Les gens disent toujours que la représentation compte – c’est une combinaison de mots à la mode que nous pouvons en quelque sorte passer sous silence sans vraiment y réfléchir. Mais si vous lisez mon livre, et les livres d'autres personnes comme le mien, et que vous revenez à ces deux chapitres où je sors du placard, ou que mon adolescence entre en collision avec mon orientation comme elle l'a fait, et que vous supprimez Elton John, et tu enlèves les Indigo Girls, et tu enlèves le filmPhiladelphie, et vous supprimez Ellen DeGeneres et [her] épisode de coming-out, qu'avez-vous vraiment là ? Vous avez une fille qui n’avait jamais rencontré d’homosexuel de sa vie et qui sortait du placard – et c’est à cause de la représentation. C'est parce que je l'avais dans la culture plus large. Et si je ne l'avais pas fait, nous ne pourrions pas parler en ce moment. C'est pourquoi je pense que c'est une combinaison de mots qui ne peut être surestimée. Cela a été déterminant dans ma vie. C'est satisfaisant de savoir que je fais partie de cette histoire pour quelqu'un d'autre.

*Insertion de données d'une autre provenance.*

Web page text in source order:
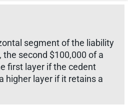
segment of the liability
second $100,000 of a
first layer if the cedent
higher layer if it retains a
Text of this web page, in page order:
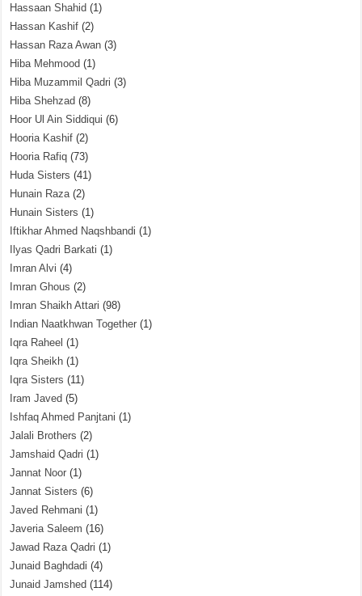
Hassaan Shahid (1)
Hassan Kashif (2)
Hassan Raza Awan (3)
Hiba Mehmood (1)
Hiba Muzammil Qadri (3)
Hiba Shehzad (8)
Hoor Ul Ain Siddiqui (6)
Hooria Kashif (2)
Hooria Rafiq (73)
Huda Sisters (41)
Hunain Raza(2)
Hunain Sisters (1)
Iftikhar Ahmed Naqshbandi (1)
Ilyas Qadri Barkati (1)
Imran Alvi (4)
Imran Ghous (2)
Imran Shaikh Attari (98)
Indian Naatkhwan Together (1)
Iqra Raheel (1)
Iqra Sheikh (1)
Iqra Sisters (11)
Iram Javed (5)
Ishfaq Ahmed Panjtani (1)
Jalali Brothers (2)
Jamshaid Qadri (1)
Jannat Noor (1)
Jannat Sisters (6)
Javed Rehmani (1)
Javeria Saleem (16)
Jawad Raza Qadri (1)
Junaid Baghdadi (4)
Junaid Jamshed (114)
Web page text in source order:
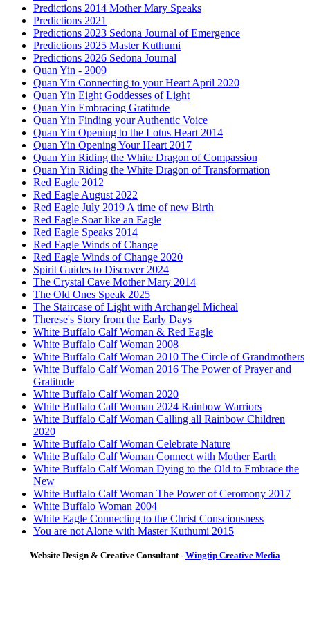
Predictions 2014 Mother Mary Speaks
Predictions 2021
Predictions 2023 Sedona Journal of Emergence
Predictions 2025 Master Kuthumi
Predictions 2026 Sedona Journal
Quan Yin - 2009
Quan Yin Connecting to your Heart April 2020
Quan Yin Eight Goddesses of Light
Quan Yin Embracing Gratitude
Quan Yin Finding your Authentic Voice
Quan Yin Opening to the Lotus Heart 2014
Quan Yin Opening Your Heart 2017
Quan Yin Riding the White Dragon of Compassion
Quan Yin Riding the White Dragon of Transformation
Red Eagle 2012
Red Eagle August 2022
Red Eagle July 2019 A time of new Birth
Red Eagle Soar like an Eagle
Red Eagle Speaks 2014
Red Eagle Winds of Change
Red Eagle Winds of Change 2020
Spirit Guides to Discover 2024
The Crystal Cave Mother Mary 2014
The Old Ones Speak 2025
The Staircase of Light with Archangel Micheal
Therese's Story from the Early Days
White Buffalo Calf Woman & Red Eagle
White Buffalo Calf Woman 2008
White Buffalo Calf Woman 2010 The Circle of Grandmothers
White Buffalo Calf Woman 2016 The Power of Prayer and
Gratitude
White Buffalo Calf Woman 2020
White Buffalo Calf Woman 2024 Rainbow Warriors
White Buffalo Calf Woman Calling all Rainbow Children
2020
White Buffalo Calf Woman Celebrate Nature
White Buffalo Calf Woman Connect with Mother Earth
White Buffalo Calf Woman Dying to the Old to Embrace the
New
White Buffalo Calf Woman The Power of Ceromony 2017
White Buffalo Woman 2004
White Eagle Connecting to the Christ Consciousness
You are not Alone with Master Kuthumi 2015
Website Design & Creative Consultant - Wingtip Creative Media
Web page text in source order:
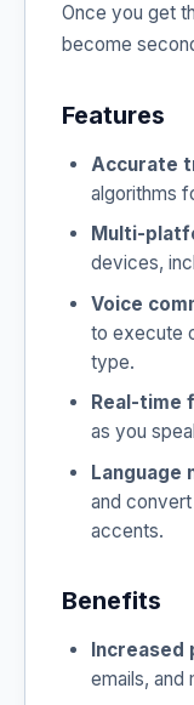
Once you get
become
Features
Accurate
algorithms
Multi-
devices,
Voice
to execute
type.
Real-time
as you
Language
and
accents.
Benefits
Increased
emails, and
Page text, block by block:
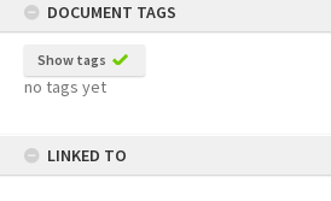
DOCUMENT TAGS
Show tags
no tags yet
LINKED TO
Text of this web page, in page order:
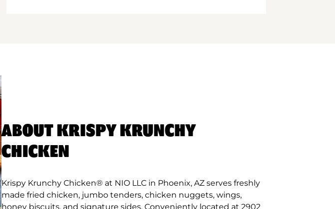
ABOUT KRISPY KRUNCHY
CHICKEN
Krispy Krunchy Chicken® at NIO LLC in Phoenix, AZ serves freshly
made fried chicken, jumbo tenders, chicken nuggets, wings,
honey biscuits, and signature sides. Conveniently located at 2902

CommentChevaux casséschanger votre idée de la narration ?
Ce mémoire m’a ouvert l’esprit sur la façon dont je raconte des histoires. Je ne serai probablement jamais un conteur aussi abstrait que je le pensais. Je croyais que pour qu'une chanson soit aimée, aussi honnête soit-elle, aussi personnelle soit-elle pour vous, il fallait éviter les détails ou les marqueurs d'identification, car alors ce n'est pas un manteau que quelqu'un d'autre peut mettre et porter pour guérir ou se remettre d’une situation. Et puis j’ai écrit « La Mère ». Je dis précisément : « Je suis la mère d'Évangéline », mais je ne peux pas vous dire combien de mères d'enfantspasappelé Evangeline, ou des pères, ou des parents queer, des parents trans, ou des enfants qui manquent ou aiment leurs parents - c'est devenu cette chose où j'ai entendu les points de vue différents de toutes ces personnes, et plus j'étais précis, plus j'étais clair sur de qui je parlais, plus j'avais confiance.
Quand j'ai écrit le livre, je pense avoir réalisé que je n'ai pas besoin d'avoir la même histoire que tout le monde pour que quelqu'un soit aidé par mon histoire. Je peux être précis, et je peux être vraiment honnête et accepté tel que je suis vraiment – et peut-être, tout au long de ce processus, aider quelqu'un d'autre.
Cette interview a été éditée et condensée pour plus de clarté.
Carlile et son épouse, Catherine, sont actuellement basés à Washington, mais Catherine est citoyenne britannique ;Chevaux cassésdétaille les craintes concernant les complications liées aux visas. En 2020, la légende country a remporté ses premiers Grammy Awards, 47 ans après sa première nomination.